PREMISE OF THE STUDY: Understanding the ecology of rare species can inform aspects of conservation strategies; however, the mechanisms of rarity remain elusive for most pteridophytes, which possess independent and ecologically distinct gametophyte and sporophyte generations. To elucidate factors contributing to recent declines of the rare fern Asplenium scolopendrium var. americanum, we studied the ecology and ecophysiology of its gametophyte generation, focusing on responses to competition, temperature, and water stress. METHODS: Gametophytes of A. scolopendrium var. americanum, its widespread European relative A. scolopendrium var. scolopendrium, and five co-occurring fern species were grown from spores. Gametophytes were grown at 20°C and 25°C, and germination rates, intra- and interspecific competition, desiccation tolerance, and sporophyte production were determined for all species. KEY RESULTS: Gametophytes of A. scolopendrium var. americanum had the lowest rates of germination and sporophyte production among all species studied and exhibited the greatest sensitivity to interspecific competition, temperature increases, and desiccation. Mature gametophytes of A. scolopendrium var. americanum grown at 25°C were 84.6% smaller than those grown at 20°C, and only 1.5% produced sporophytes after 200 d in culture. Similar responses were not observed in other species studied. CONCLUSIONS: The recent declines and current status of populations of A. scolopendrium var. americanum are linked to its gametophyte's limited capacity to tolerate competition and physiological stress linked to climate change. This is the first study to develop a mechanistic understanding of rarity and decline in a fern and demonstrates the importance of considering the ecology of the gametophyte in plants with independent sporophyte and gametophyte generations.

Influence of plant size on the ecophysiology of the epiphytic fern Asplenium auritum (Aspleniaceae) from Costa Rica.

PREMISE OF THE STUDY: A central goal of plant ecophysiological studies is to generate patterns of physiological behavior that are applicable to a species, which can be complicated when plant size is considered. Studies indicate that plant size can influence numerous ecophysiological parameters, especially in vascular epiphytes. The few studies that have included ferns in their analyses suggest that plant size is less important in ferns than angiosperms. This study investigates this apparent disparity by examining the relationship between plant size and an array of ecophysiological parameters in the epiphytic fern Asplenium auritum, especially the role of plant size in determining responses to water stress.
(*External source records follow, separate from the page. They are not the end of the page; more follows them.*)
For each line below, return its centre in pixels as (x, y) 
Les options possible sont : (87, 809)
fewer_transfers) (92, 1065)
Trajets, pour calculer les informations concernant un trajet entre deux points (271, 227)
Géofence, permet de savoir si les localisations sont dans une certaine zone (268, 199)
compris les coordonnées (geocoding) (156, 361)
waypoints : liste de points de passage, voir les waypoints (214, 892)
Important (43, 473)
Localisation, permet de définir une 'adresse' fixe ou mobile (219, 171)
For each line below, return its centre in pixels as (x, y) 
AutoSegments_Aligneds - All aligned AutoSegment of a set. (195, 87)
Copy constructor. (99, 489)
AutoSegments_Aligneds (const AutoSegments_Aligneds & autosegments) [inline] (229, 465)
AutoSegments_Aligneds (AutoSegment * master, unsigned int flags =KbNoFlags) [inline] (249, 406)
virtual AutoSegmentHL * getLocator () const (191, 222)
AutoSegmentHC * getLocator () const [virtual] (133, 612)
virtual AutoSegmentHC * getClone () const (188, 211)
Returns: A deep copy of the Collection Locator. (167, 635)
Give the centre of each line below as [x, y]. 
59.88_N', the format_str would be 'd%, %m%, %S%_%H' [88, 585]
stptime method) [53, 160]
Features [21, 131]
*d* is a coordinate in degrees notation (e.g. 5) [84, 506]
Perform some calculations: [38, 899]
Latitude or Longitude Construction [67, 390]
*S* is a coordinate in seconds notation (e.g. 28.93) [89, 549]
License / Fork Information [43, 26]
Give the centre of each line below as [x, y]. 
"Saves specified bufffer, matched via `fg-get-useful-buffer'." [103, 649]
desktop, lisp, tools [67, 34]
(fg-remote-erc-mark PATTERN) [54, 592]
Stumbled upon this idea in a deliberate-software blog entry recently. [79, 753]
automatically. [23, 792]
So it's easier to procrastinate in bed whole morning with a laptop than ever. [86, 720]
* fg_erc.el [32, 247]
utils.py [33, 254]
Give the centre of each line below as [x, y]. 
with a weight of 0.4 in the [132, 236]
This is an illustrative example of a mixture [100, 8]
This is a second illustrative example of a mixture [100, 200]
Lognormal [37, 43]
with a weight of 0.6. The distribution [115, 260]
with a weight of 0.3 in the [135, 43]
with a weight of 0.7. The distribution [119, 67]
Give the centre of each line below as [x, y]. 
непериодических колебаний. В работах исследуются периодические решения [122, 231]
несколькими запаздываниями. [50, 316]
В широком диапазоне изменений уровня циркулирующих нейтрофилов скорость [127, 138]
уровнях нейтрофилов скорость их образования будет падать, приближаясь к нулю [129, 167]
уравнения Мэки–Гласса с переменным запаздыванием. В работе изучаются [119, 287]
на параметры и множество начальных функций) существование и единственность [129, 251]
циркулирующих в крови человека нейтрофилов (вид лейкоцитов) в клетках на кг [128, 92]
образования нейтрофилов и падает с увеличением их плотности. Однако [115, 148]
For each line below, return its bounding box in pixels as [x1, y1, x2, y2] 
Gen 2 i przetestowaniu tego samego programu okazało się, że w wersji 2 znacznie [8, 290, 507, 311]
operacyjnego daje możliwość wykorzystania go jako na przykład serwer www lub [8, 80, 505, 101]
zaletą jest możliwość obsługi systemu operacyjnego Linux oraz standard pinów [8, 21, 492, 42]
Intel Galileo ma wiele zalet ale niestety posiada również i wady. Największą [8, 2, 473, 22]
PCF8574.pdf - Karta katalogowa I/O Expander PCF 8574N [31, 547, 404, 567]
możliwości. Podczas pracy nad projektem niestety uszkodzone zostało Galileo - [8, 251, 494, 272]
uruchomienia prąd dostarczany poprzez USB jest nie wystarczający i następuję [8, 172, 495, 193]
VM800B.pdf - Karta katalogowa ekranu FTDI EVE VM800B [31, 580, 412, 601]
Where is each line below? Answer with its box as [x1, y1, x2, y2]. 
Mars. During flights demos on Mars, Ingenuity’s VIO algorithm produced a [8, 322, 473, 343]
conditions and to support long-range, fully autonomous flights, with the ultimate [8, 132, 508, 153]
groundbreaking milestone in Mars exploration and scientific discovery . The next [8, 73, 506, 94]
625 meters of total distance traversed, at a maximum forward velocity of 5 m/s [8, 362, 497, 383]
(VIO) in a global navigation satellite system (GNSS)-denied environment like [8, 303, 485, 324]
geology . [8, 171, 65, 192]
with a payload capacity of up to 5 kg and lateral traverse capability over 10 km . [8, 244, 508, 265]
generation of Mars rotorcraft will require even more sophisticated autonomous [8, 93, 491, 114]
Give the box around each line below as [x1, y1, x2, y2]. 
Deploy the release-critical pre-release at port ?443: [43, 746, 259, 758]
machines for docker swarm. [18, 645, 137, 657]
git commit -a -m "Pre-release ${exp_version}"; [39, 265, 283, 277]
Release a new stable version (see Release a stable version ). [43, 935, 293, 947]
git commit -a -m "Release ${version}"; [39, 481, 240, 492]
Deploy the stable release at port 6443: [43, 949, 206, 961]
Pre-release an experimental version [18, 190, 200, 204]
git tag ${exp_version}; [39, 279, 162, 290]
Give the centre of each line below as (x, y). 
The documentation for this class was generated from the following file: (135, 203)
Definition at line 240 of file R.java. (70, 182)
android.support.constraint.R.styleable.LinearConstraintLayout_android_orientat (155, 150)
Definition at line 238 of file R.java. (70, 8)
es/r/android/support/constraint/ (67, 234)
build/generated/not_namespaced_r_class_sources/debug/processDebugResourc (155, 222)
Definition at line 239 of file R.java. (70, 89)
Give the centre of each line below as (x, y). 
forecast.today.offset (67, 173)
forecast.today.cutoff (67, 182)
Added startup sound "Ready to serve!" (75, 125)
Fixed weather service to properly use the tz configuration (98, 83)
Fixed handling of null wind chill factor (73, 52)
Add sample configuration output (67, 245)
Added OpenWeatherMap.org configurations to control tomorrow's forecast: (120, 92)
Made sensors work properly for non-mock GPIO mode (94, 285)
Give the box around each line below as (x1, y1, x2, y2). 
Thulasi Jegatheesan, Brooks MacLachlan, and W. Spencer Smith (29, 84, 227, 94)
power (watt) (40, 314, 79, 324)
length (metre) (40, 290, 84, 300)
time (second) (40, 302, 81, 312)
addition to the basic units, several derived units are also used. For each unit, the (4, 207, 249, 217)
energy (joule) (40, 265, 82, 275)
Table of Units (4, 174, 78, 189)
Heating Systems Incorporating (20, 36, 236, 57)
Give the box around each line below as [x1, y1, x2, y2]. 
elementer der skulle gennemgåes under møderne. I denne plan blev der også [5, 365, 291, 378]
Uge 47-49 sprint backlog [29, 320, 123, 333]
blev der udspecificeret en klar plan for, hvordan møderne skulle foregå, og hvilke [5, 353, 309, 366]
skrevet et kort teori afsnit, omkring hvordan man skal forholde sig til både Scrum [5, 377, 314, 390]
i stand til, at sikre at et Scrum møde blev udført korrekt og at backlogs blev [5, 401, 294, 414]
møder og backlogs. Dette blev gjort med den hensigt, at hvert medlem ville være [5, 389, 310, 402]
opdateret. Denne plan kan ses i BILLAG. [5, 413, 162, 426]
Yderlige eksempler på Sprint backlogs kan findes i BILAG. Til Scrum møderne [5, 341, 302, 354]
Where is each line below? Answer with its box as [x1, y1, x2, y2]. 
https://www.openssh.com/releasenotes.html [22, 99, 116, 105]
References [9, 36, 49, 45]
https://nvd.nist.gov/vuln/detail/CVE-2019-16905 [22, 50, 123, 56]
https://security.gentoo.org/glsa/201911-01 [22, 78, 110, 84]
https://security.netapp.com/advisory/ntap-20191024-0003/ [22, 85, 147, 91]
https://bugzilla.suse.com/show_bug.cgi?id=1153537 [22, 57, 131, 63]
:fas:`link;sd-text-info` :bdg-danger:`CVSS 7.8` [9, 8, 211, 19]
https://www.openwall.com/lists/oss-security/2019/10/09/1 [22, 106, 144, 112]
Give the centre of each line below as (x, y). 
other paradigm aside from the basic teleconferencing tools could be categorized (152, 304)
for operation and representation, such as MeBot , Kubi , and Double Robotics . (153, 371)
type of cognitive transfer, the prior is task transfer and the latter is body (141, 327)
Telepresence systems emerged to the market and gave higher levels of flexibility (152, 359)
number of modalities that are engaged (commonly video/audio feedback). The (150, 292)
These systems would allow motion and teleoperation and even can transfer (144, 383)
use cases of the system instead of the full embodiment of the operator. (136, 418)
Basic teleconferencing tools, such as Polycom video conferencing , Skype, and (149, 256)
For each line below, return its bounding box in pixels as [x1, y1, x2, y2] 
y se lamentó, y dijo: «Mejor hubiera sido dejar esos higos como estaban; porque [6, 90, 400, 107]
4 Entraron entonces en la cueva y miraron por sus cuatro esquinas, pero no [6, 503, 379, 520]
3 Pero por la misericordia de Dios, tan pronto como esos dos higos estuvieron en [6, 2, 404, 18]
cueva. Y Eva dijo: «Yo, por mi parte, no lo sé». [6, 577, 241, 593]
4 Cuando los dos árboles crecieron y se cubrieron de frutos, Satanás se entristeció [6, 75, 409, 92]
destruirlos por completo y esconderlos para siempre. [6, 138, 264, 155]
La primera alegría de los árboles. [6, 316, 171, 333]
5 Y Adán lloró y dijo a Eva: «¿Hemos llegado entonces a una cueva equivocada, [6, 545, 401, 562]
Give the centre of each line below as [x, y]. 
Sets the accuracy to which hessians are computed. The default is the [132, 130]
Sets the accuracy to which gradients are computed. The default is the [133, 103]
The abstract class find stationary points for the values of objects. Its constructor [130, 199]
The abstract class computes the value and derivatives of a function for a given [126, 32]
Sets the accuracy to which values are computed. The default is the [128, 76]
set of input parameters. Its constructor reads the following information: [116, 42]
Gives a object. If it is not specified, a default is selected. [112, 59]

METHODS: Plants were classified according to size and measured for a variety of functional traits, including maximum photosynthetic rate, stomatal conductance, water-use efficiency, stomatal density, chlorophyll content, chlorophyll a/b ratio, specific leaf area, whole plant drying rates, and desiccation tolerance. Results for all traits were compared across size classes to determine size-related differences. KEY RESULTS: Plant size significantly influenced most traits examined, most notably photosynthetic rate, stomatal density, stomatal conductance, whole plant drying rates, and recovery from desiccation. We report the first evidence of size-mediated shifts in desiccation tolerance in plants: small individuals tolerated water loss, whereas larger individuals avoided desiccation. CONCLUSIONS: Our findings indicate that size-mediated ecophysiological shifts are more important than previously thought in ferns, particularly in regard to water relations. Desiccation tolerance may allow young fern sporophytes to establish in stressful environments and is subsequently lost in older individuals.